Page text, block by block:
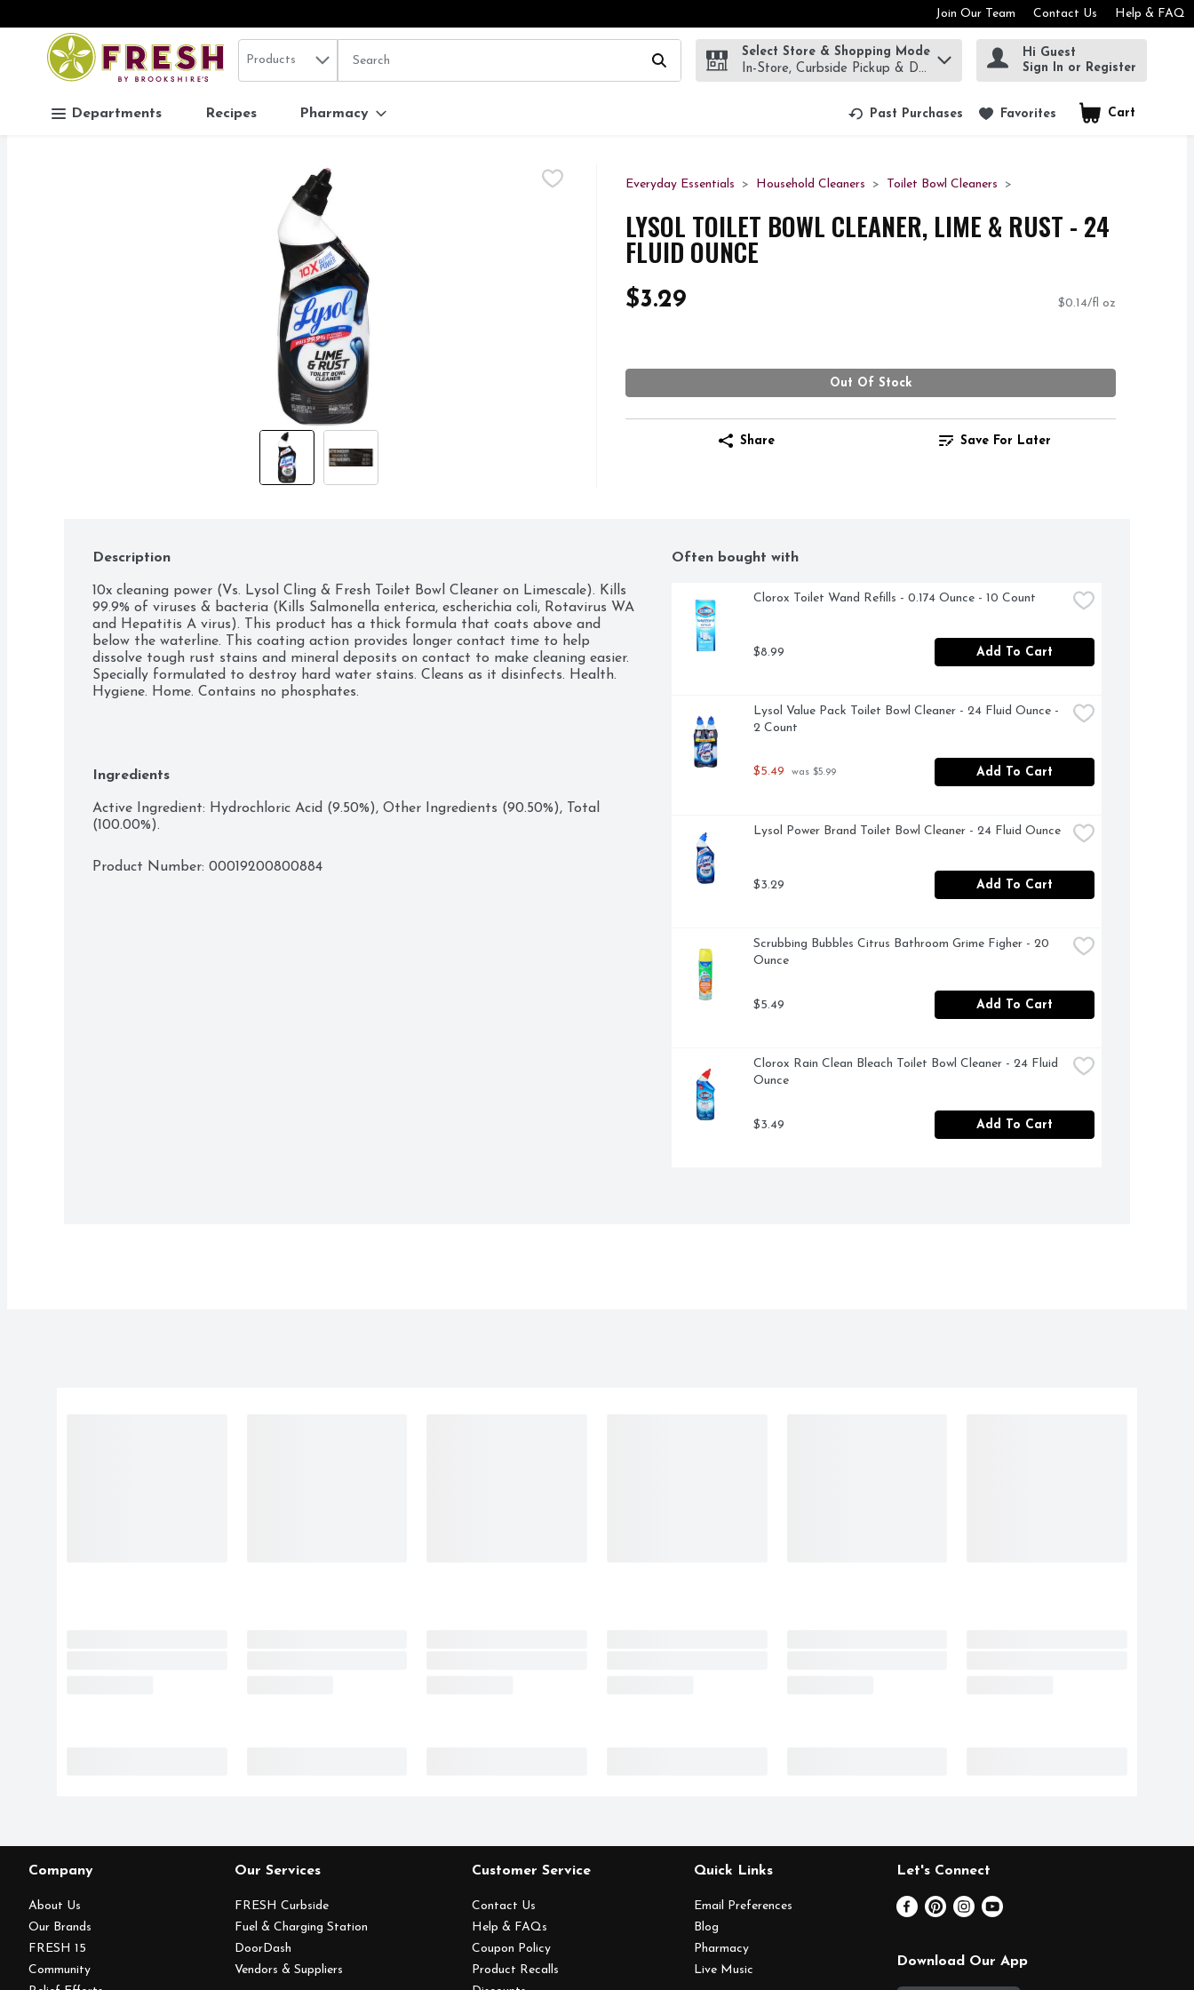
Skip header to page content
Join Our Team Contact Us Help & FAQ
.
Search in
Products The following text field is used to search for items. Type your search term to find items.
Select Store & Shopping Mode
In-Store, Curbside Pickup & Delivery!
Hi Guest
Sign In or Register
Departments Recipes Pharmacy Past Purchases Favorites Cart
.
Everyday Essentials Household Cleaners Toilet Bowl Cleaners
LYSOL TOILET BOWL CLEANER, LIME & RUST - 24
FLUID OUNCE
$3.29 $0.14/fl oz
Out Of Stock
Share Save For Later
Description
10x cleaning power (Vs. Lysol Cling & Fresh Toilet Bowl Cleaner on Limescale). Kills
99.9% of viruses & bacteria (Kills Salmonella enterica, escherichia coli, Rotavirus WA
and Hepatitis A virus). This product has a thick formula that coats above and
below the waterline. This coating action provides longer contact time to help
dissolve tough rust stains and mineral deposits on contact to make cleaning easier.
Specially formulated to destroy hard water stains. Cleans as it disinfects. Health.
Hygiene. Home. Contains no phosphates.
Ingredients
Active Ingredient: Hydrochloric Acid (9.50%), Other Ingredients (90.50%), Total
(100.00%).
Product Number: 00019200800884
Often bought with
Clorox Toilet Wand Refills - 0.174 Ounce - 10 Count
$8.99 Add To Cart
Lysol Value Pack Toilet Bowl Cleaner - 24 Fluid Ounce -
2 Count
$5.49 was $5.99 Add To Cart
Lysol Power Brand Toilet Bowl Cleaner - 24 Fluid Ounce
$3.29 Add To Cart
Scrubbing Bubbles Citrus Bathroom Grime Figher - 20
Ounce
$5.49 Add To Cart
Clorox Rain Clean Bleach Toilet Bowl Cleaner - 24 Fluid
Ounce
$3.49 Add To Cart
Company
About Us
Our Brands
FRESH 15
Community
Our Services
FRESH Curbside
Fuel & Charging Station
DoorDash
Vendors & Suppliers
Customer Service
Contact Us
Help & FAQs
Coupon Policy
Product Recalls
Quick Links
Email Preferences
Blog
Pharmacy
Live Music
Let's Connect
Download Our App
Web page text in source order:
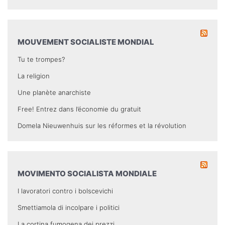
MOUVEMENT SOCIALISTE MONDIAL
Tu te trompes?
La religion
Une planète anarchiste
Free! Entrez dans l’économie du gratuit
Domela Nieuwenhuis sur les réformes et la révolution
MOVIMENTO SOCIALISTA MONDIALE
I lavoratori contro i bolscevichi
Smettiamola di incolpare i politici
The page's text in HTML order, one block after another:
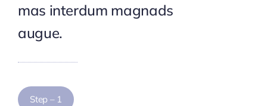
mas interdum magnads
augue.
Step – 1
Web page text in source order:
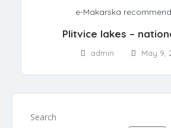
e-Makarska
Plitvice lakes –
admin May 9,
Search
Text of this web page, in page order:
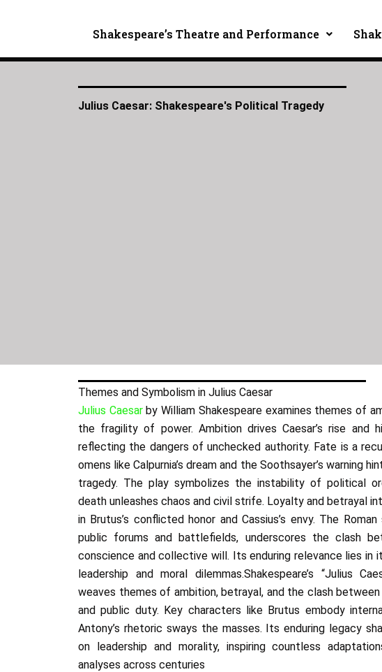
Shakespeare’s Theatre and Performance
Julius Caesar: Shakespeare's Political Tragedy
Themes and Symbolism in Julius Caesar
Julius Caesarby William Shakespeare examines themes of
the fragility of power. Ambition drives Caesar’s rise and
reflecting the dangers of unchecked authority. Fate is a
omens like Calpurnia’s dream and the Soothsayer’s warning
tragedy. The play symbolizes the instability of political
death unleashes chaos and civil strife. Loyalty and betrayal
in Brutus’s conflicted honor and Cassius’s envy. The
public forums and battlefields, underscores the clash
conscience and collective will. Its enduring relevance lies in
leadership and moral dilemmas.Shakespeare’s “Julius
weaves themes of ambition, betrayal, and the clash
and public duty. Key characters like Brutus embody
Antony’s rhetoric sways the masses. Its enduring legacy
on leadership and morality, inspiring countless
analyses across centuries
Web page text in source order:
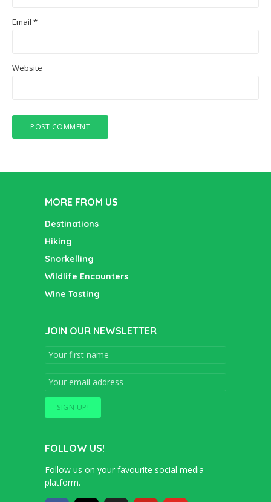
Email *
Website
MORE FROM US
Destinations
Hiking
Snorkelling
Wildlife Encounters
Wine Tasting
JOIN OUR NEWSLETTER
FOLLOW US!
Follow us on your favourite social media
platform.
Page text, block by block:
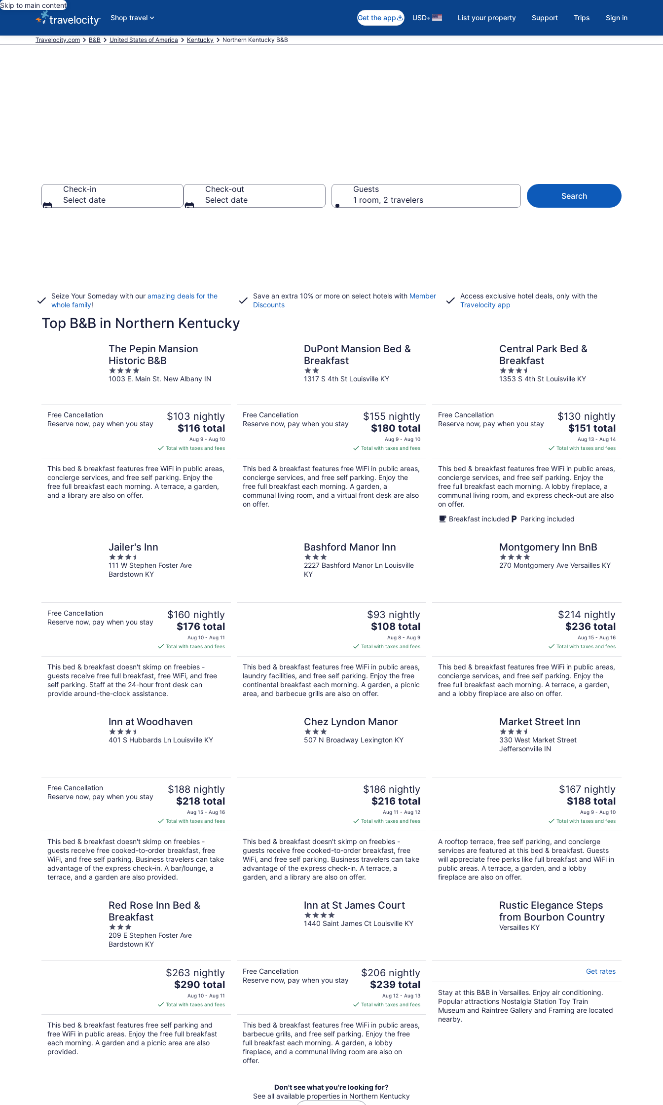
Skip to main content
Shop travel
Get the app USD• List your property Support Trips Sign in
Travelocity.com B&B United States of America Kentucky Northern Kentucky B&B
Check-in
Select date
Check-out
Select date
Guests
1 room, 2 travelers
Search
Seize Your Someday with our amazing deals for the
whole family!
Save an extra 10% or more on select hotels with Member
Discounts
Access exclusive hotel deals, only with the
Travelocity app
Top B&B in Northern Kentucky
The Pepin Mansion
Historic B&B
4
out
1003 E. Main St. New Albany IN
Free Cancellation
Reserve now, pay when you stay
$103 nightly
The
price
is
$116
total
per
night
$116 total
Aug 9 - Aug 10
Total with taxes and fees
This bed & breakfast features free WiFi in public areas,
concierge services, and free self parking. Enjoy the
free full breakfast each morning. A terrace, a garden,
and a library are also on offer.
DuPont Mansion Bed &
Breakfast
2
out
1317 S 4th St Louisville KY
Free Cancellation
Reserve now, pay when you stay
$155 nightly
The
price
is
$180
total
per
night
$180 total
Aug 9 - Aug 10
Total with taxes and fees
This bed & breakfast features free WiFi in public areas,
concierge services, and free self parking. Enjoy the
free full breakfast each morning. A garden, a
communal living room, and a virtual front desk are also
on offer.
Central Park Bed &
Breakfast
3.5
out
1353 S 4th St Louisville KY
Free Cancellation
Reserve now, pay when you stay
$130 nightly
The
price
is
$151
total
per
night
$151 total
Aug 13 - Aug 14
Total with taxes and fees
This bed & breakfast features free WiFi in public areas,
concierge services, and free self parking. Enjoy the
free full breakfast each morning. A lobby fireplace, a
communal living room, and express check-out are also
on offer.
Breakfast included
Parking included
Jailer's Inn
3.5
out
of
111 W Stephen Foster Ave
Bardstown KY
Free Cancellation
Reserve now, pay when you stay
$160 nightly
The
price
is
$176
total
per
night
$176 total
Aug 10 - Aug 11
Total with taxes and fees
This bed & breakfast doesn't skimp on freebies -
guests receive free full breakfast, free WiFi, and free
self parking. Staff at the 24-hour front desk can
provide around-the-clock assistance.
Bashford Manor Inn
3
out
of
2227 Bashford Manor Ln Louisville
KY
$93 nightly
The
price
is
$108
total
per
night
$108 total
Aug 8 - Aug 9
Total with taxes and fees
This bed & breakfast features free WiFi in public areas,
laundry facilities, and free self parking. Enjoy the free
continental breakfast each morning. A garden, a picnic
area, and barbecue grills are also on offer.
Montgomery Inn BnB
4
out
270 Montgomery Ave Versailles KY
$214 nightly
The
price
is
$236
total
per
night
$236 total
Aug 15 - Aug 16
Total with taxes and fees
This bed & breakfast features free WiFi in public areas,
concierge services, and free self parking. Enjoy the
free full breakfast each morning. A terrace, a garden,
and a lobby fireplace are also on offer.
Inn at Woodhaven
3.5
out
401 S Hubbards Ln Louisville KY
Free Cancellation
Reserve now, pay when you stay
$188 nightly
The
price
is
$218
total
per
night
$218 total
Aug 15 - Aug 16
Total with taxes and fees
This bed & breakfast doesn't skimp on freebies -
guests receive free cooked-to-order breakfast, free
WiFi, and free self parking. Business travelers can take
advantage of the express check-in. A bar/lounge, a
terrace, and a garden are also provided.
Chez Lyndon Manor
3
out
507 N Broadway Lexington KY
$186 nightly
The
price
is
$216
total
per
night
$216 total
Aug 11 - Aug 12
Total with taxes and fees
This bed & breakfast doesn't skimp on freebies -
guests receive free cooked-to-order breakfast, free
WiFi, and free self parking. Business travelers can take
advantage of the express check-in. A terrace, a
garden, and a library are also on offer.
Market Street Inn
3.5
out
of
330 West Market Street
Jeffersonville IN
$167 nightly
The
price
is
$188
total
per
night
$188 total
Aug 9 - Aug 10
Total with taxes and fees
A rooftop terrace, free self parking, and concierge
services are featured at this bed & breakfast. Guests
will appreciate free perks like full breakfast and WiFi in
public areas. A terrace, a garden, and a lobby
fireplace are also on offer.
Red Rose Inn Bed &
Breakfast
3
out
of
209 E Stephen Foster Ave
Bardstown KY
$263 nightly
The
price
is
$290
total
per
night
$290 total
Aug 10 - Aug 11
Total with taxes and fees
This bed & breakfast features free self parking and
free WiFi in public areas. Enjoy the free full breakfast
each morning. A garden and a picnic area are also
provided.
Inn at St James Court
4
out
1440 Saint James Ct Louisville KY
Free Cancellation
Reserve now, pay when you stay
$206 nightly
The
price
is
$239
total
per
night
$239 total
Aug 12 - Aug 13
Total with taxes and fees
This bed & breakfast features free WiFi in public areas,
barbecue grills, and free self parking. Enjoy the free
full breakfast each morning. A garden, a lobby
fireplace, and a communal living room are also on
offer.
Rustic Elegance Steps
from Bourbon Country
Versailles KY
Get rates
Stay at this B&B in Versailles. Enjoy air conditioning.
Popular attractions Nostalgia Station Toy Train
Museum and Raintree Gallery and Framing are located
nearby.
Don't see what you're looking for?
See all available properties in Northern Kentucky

_Exercise prompt_
Copy each line above that has the word "Versailles".

_Response_
270 Montgomery Ave Versailles KY
Versailles KY
Stay at this B&B in Versailles. Enjoy air conditioning.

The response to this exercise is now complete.